[Material provided]
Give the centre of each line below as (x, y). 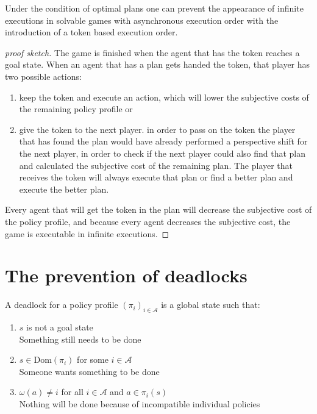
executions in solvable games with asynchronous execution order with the (142, 20)
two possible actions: (43, 76)
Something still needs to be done (80, 339)
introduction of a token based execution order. (91, 32)
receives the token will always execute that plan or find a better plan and (156, 177)
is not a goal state (60, 327)
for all (72, 392)
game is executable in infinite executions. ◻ (87, 233)
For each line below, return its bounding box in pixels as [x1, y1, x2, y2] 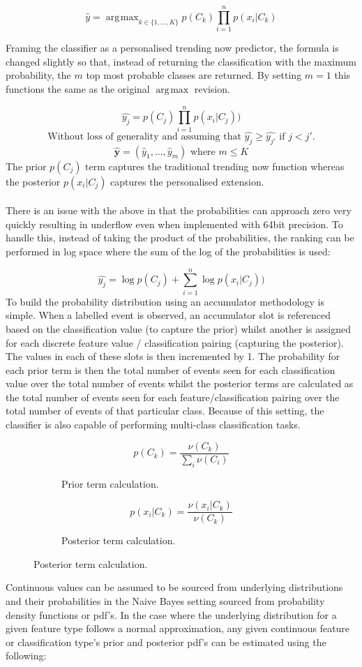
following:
[/Material provided]
## Task description
Pictures aside, the material must be written out word for word.

## Answer for the task
Give the centre of each line below as (x, y). 
executions in solvable games with asynchronous execution order with the (142, 20)
two possible actions: (43, 76)
Something still needs to be done (80, 339)
introduction of a token based execution order. (91, 32)
receives the token will always execute that plan or find a better plan and (156, 177)
is not a goal state (60, 327)
for all (72, 392)
game is executable in infinite executions. ◻ (87, 233)
For each line below, return its bounding box in pixels as [x1, y1, x2, y2] 
following:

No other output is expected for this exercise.